• **What you are asked to do**:
Give the records below again in full, exactly as written, but without any images.

• **Input for this task**:

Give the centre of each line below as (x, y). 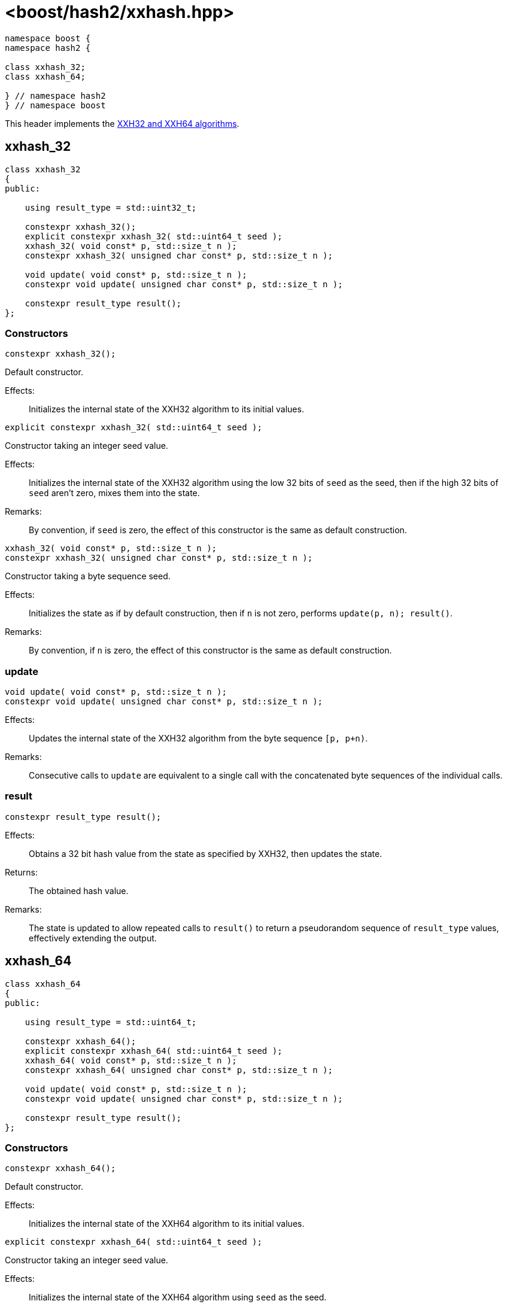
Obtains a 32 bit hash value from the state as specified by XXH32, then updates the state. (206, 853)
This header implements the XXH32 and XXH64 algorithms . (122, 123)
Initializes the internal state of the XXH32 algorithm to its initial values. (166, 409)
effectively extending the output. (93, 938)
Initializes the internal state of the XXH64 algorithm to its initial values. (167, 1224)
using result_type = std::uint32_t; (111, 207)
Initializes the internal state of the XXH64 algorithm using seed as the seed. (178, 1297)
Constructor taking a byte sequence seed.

• **Solution for this problem**:
Give the centre of each line below as (x, y). 
Obtains a 32 bit hash value from the state as specified by XXH32, then updates the state. (206, 853)
This header implements the XXH32 and XXH64 algorithms . (122, 123)
Initializes the internal state of the XXH32 algorithm to its initial values. (166, 409)
effectively extending the output. (93, 938)
Initializes the internal state of the XXH64 algorithm to its initial values. (167, 1224)
using result_type = std::uint32_t; (111, 207)
Initializes the internal state of the XXH64 algorithm using seed as the seed. (178, 1297)
Constructor taking a byte sequence seed.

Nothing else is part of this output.